We’re going to use that exact notebook, just with one small adjustment so it connects to your Nebius deployment instead of a local Docker container.

In the section that defines the NIM connection, look for this part:

nim_host = "localhost"
port = "8000"
sampling_url = f"http://{nim_host}:{port}/sampling"
hidden_url = f"http://{nim_host}:{port}/hidden"
decode_url = f"http://{nim_host}:{port}/decode"

Replace it with:

# Nebius MolMIM endpoint (basic auth in URL)
nim_host = "<host>"  # update this to the app endpoint without http://, https:// and forward slashes
username = "<username>"  # update this to username that is set on deployment
password = "<password>"  # update this to password that is set on deployment
NIM_url = f"https://{username}:{password}@{nim_host}"
sampling_url = f"{NIM_url}/sampling"
hidden_url = f"{NIM_url}/hidden"
decode_url = f"{NIM_url}/decode"

# Optional: check if your NIM is ready
!curl {NIM_url}/v1/health/ready

That’s all you need to change.
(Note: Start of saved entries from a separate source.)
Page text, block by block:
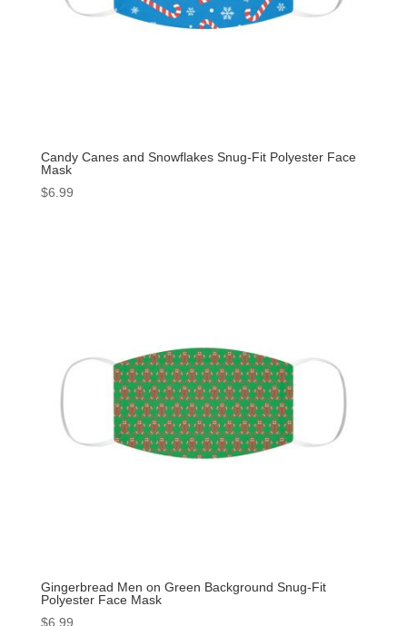
Candy Canes and Snowflakes Snug-Fit Polyester Face
Mask
$6.99
Gingerbread Men on Green Background Snug-Fit
Polyester Face Mask
$6.99
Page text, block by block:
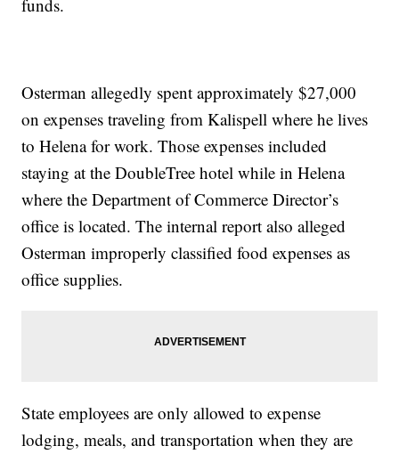
funds.
Osterman allegedly spent approximately $27,000
on expenses traveling from Kalispell where he lives
to Helena for work. Those expenses included
staying at the DoubleTree hotel while in Helena
where the Department of Commerce Director’s
office is located. The internal report also alleged
Osterman improperly classified food expenses as
office supplies.
State employees are only allowed to expense
lodging, meals, and transportation when they are
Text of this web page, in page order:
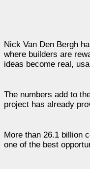
Nick Van Den Bergh
where builders are
ideas become real,
The numbers add to
project has already
More than 26.1 billion
one of the best
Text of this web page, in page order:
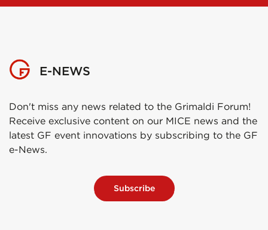
E-NEWS
Don't miss any news related to the Grimaldi Forum!
Receive exclusive content on our MICE news and the
latest GF event innovations by subscribing to the GF
e-News.
Subscribe
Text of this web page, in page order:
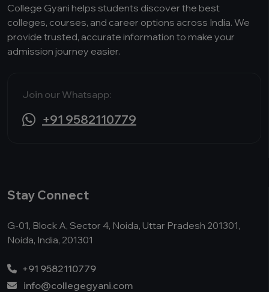
College Gyani helps students discover the best
colleges, courses, and career options across India. We
provide trusted, accurate information to make your
admission journey easier.
Join our Whatsapp:
+91 9582110779
Stay Connect
G-01, Block A, Sector 4, Noida, Uttar Pradesh 201301,
Noida, India, 201301
+91 9582110779
info@collegegyani.com
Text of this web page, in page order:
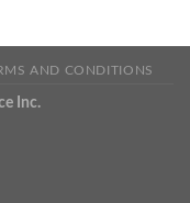
AND CONDITIONS
Inc.
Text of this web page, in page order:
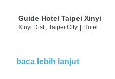
Guide Hotel Taipei Xinyi
Xinyi Dist., Taipei City | Hotel
baca lebih lanjut
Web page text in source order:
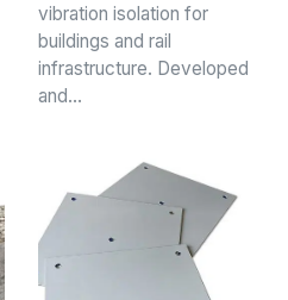
vibration isolation for
buildings and rail
infrastructure. Developed
and…
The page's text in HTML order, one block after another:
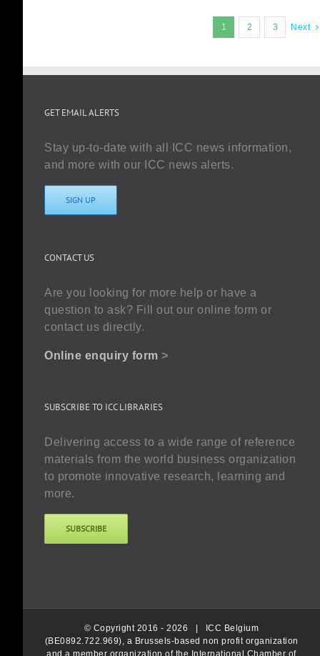
1 2 3 Next
GET EMAIL ALERTS
Stay up-to-date with all ICC news information,
and more with our ICC news alerts.
SIGN UP
CONTACT US
Are you looking for more help or have a
question to ask? Fill out our online form or
contact us directly.
Online enquiry form >
SUBSCRIBE TO ICC LIBRARIES
Delivering access to a wide range of reference
materials from the world business organization
to promote innovative research, learning and
more.
SUBSCRIBE
© Copyright 2016 -2026 |
ICC Belgium
(BE0892.722.969), a Brussels-based non profit organization
and a member organization of the International Chamber of
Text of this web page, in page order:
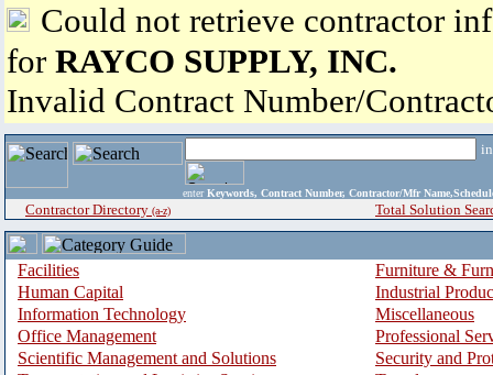
Could not retrieve contractor
for RAYCO SUPPLY, INC.
Invalid Contract Number/
enter Keywords, Contract Number, Contractor/Mfr
Contractor Directory (a-z) Total Solution
Facilities
Furniture &
Human Capital
Industrial
Information Technology
Miscellaneous
Office Management
Professional
Scientific Management and Solutions
Security and
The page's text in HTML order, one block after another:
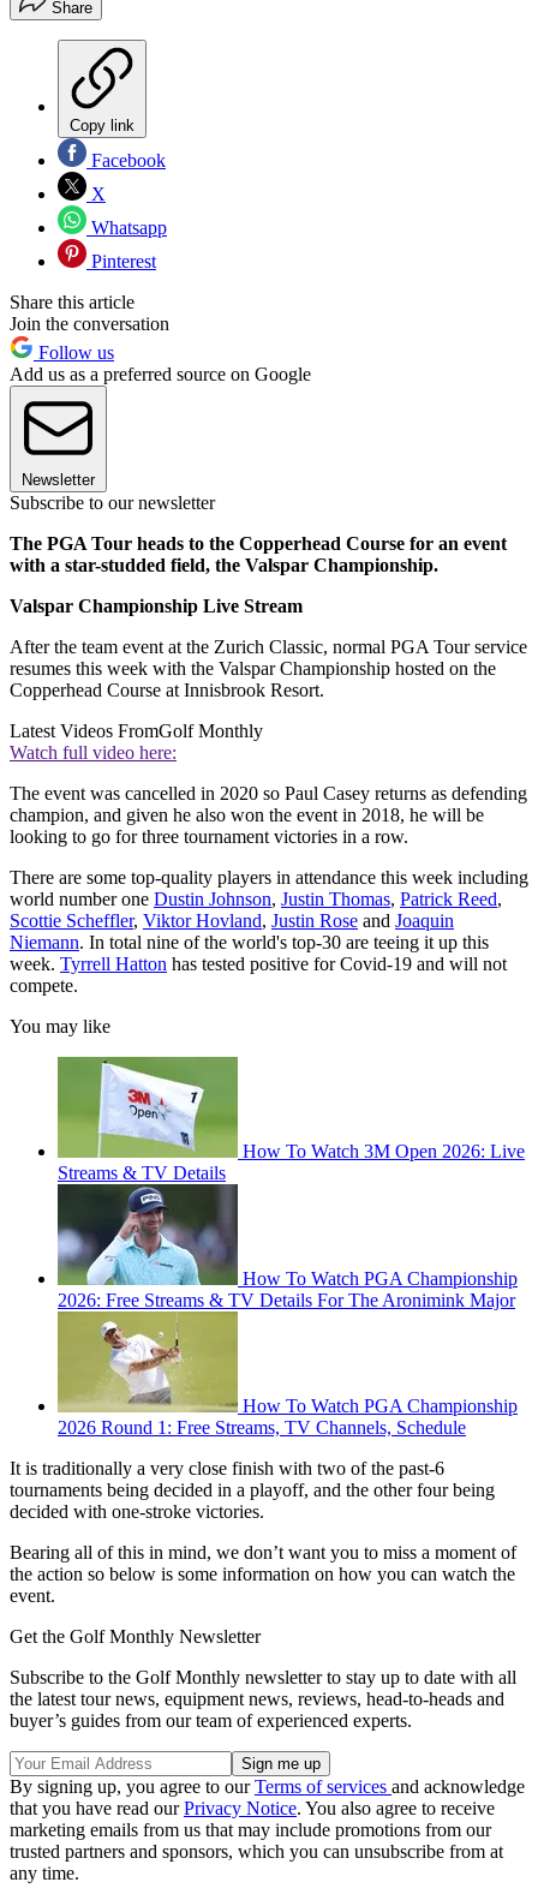
Share
Copy link
Facebook
X
Whatsapp
Pinterest
Share this article
Join the conversation
Follow us
Add us as a preferred source on Google
Newsletter
Subscribe to our newsletter
The PGA Tour heads to the Copperhead Course for an event
with a star-studded field, the Valspar Championship.
Valspar Championship Live Stream
After the team event at the Zurich Classic, normal PGA Tour service
resumes this week with the Valspar Championship hosted on the
Copperhead Course at Innisbrook Resort.
Latest Videos FromGolf Monthly
Watch full video here:
The event was cancelled in 2020 so Paul Casey returns as defending
champion, and given he also won the event in 2018, he will be
looking to go for three tournament victories in a row.
There are some top-quality players in attendance this week including
world number one Dustin Johnson, Justin Thomas, Patrick Reed,
Scottie Scheffler, Viktor Hovland, Justin Rose and Joaquin
Niemann. In total nine of the world's top-30 are teeing it up this
week. Tyrrell Hatton has tested positive for Covid-19 and will not
compete.
You may like
How To Watch 3M Open 2026: Live
Streams & TV Details
How To Watch PGA Championship
2026: Free Streams & TV Details For The Aronimink Major
How To Watch PGA Championship
2026 Round 1: Free Streams, TV Channels, Schedule
It is traditionally a very close finish with two of the past-6
tournaments being decided in a playoff, and the other four being
decided with one-stroke victories.
Bearing all of this in mind, we don’t want you to miss a moment of
the action so below is some information on how you can watch the
event.
Get the Golf Monthly Newsletter
Subscribe to the Golf Monthly newsletter to stay up to date with all
the latest tour news, equipment news, reviews, head-to-heads and
buyer’s guides from our team of experienced experts.
By signing up, you agree to ourTerms of services and acknowledge
that you have read ourPrivacy Notice. You also agree to receive
marketing emails from us that may include promotions from our
trusted partners and sponsors, which you can unsubscribe from at
any time.
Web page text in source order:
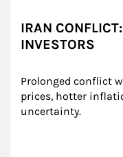
IRAN
INVESTORS
Prolonged conflict
prices, hotter
uncertainty.
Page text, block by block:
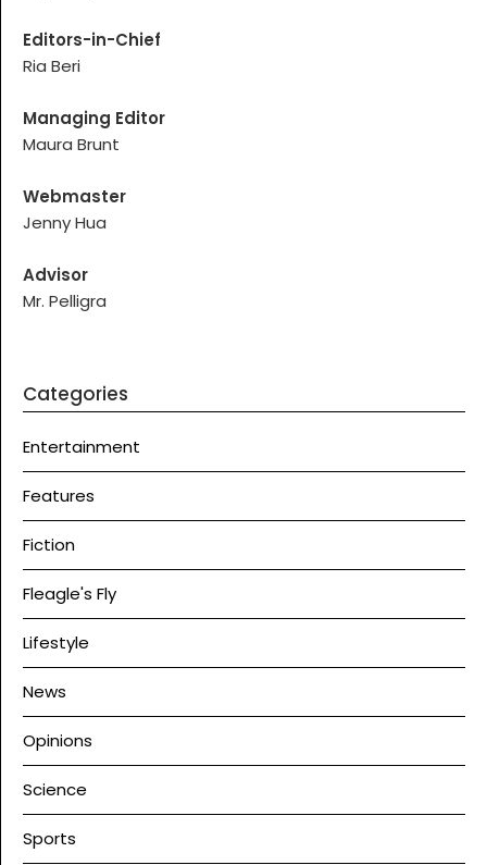
Editors-in-Chief
Ria Beri
Managing Editor
Maura Brunt
Webmaster
Jenny Hua
Advisor
Mr. Pelligra
Categories
Entertainment
Features
Fiction
Fleagle's Fly
Lifestyle
News
Opinions
Science
Sports
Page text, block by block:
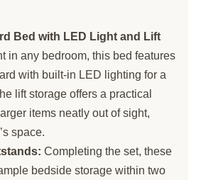
Bed with LED Light and Lift
in any bedroom, this bed features
with built-in LED lighting for a
lift storage offers a practical
items neatly out of sight,
space.
Completing the set, these
bedside storage within two
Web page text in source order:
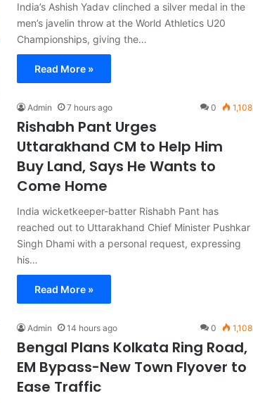
India’s Ashish Yadav clinched a silver medal in the
men’s javelin throw at the World Athletics U20
Championships, giving the…
Read More »
Admin 7 hours ago 0 1,108
Rishabh Pant Urges
Uttarakhand CM to Help Him
Buy Land, Says He Wants to
Come Home
India wicketkeeper-batter Rishabh Pant has
reached out to Uttarakhand Chief Minister Pushkar
Singh Dhami with a personal request, expressing
his…
Read More »
Admin 14 hours ago 0 1,108
Bengal Plans Kolkata Ring Road,
EM Bypass-New Town Flyover to
Ease Traffic

The rest of the notebook stays exactly as NVIDIA wrote it. Once you run it, the notebook will connect to your deployed MolMIM NIM and start generating molecules around your seed compound.

NVIDIA Blueprint for virtual screening in drug discovery

Once you get comfortable deploying and using NIM microservices with Nebius AI Cloud, you might want to see how these models can work together in a larger workflow. NVIDIA Blueprints make that possible. They are comprehensive reference workflows built with NVIDIA AI Enterprise libraries, SDKs and microservices. Each blueprint includes reference code, deployment tools, customization guides and a reference architecture to speed up deployment of AI solutions.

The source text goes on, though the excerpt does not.